大队人马在县委门前停住,有人宣读了一个简短的誓言,喊了一些口号,然后浩浩荡荡地开赴到栗子山,把棺材埋到那里。不久以后,那里建起了一座六七米高的纪念碑,它坐南朝北,正对着北方,顶上有一颗红五星。打那以后,项东方他们就不太敢到栗子山去玩了。
过了一段时间,人们好像把这事给忘了,一切似乎恢复了原样。一天中午,正是人们午休的时间,项东方一伙人在肥猪家门前玩玻璃弹珠。这块空地中间有一棵很高的黄牛木,它长得枝叶茂盛,留下一地浓荫,地上有几个他们以前挖好的小洞。依照规则,他们要按顺序把弹珠打进一个个小洞里,谁先到达最后一个洞就算赢。在这个过程中,占据优势地位的人可以用自己的弹珠去攻击别人靠近的弹珠。肥猪是玩弹珠的高手,他的大拇指很有力,弹出的珠子又准又狠,总是呆在洞边,等别人的珠子靠近时,他就端起自己的珠子,瞄准对方,大拇指用力一弹,将对方的珠子轰出几米开外,有时甚至把对方的珠子打出一个缺口或者一道裂痕。
此时,经过几个回合,肥猪已经占了上风。他已经把自己那颗黄色的弹珠打到了最后一个洞旁边,仿佛胜利在望了。
突然,一群人嘈嘈杂杂地涌到了房前的空地上。这群人有几十个,全都气势汹汹、杀气腾腾,一下子包围了肥猪父亲的房间。
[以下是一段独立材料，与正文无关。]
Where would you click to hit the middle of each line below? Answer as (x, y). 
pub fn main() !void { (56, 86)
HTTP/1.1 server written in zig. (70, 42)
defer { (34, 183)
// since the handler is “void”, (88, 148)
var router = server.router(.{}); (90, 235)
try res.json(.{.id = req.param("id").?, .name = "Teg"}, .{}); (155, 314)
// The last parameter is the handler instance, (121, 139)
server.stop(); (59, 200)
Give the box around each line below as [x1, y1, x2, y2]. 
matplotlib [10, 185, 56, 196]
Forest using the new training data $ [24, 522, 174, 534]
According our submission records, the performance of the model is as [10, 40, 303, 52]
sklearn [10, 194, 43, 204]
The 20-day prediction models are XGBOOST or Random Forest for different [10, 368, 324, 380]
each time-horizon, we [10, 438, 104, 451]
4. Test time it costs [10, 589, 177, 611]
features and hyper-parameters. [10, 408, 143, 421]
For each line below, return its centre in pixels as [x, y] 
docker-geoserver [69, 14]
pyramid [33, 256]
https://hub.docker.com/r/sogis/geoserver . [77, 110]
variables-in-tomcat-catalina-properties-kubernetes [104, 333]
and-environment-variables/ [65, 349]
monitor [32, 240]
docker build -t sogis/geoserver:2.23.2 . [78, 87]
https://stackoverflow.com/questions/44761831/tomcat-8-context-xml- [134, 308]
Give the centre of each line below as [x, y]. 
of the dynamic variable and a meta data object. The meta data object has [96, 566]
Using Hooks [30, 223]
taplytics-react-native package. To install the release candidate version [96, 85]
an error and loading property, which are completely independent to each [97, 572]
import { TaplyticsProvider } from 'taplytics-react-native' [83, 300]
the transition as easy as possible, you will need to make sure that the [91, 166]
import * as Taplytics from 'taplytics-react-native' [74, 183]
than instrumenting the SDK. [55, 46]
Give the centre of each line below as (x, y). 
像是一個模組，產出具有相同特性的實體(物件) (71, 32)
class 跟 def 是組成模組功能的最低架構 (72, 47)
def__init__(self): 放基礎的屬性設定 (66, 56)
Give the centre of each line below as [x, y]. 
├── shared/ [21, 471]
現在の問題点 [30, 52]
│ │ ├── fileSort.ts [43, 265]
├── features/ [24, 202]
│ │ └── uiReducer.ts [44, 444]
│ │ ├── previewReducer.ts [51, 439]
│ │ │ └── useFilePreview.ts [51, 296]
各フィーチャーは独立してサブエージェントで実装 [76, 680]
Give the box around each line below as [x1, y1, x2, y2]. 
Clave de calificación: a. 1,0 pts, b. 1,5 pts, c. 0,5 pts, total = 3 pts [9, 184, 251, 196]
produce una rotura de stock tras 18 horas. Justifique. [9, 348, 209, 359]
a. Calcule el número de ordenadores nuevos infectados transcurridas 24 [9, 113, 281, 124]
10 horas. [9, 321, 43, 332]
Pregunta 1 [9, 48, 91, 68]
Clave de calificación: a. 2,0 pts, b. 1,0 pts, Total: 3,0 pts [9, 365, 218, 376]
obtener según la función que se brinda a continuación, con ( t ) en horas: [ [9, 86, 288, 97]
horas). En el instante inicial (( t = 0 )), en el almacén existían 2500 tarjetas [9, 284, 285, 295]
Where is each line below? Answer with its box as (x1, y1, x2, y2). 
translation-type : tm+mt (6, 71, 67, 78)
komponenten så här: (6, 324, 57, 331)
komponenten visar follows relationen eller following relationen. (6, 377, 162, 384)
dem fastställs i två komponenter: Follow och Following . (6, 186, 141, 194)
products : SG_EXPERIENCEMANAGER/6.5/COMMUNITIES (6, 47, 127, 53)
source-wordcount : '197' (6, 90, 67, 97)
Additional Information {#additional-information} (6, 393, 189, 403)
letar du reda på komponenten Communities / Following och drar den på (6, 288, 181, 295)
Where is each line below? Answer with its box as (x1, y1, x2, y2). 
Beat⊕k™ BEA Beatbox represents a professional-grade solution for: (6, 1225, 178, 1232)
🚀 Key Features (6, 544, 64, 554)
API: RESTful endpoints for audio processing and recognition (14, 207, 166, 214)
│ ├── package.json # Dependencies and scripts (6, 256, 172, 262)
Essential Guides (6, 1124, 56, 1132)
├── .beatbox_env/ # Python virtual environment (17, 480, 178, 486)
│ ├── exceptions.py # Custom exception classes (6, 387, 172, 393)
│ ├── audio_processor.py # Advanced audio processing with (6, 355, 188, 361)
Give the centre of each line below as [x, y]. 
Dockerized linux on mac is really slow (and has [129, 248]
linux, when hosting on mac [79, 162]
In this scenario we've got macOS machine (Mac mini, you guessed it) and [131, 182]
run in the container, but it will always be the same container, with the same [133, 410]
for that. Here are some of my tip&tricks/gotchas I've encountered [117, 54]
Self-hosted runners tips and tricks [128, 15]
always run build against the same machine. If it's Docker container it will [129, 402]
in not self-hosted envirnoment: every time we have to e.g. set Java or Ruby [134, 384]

项东方几个人赶紧收起弹珠,不知所措地看着这群不速之客。
人群开始喊口号:“揪出幕后黑手!”
“坚决实行无产阶级专政!”
“严惩杀人凶手!”
有人跑到门边,用力地敲门。过了一会儿,肥猪的父亲揉着眼睛走出来问:“什么事?”
“什么事?问你自己吧,装什么蒜?”敲门者嘲讽道。
“同志们,他就是杀害革命烈士蔡云龙的幕后黑手!”人群里有人喊。
“把他揪出来!”
“揪出来!”
“揪出来!”
一时间群情激愤,呐喊声此落彼起。两个壮汉冲上来,抓住肥猪爸双手,反剪到身后,把他推到了人群中央。他们逼他双膝跪在地上,上来另一个人,用理发推剪把他的头发剪出一个“十”字来;然后,在十字上涂上红油漆,又将他的衣袖拉上去,把两只手涂成了黑色,变成了两只难看的大黑手。
领头那人问:“同志们,咱们该怎样惩罚这个大黑手?”
“先揍他一顿,让他坦白。”
“他的嘴太脏了,让他先喝尿,清洗自己的黑心肠!”
“对!灌他尿!”
才一会儿工夫,有个人就端来了一只玻璃杯,杯子里装满了还冒着热气的人尿,黄色的尿液还泛着密密麻麻的气泡。肥猪爸此时依然跪在地上,涂黑了的双手被两人反剪到身后,看见那杯尿在他面前晃着,他可怜地拼命摇头,结结巴巴地肯求道:“别——别——别!”
人群中响起一片呐喊声:“灌他、灌他!”
那人走上前去,一只手捏住肥猪爸的鼻子,待他张开嘴巴后,将整杯尿一下子灌进了他的肚子里。肥猪爸拼命地反抗,不停地摇头,洒出的尿液落在他的脸上和衣服里。人群爆发出一阵“好好好”的喝彩声。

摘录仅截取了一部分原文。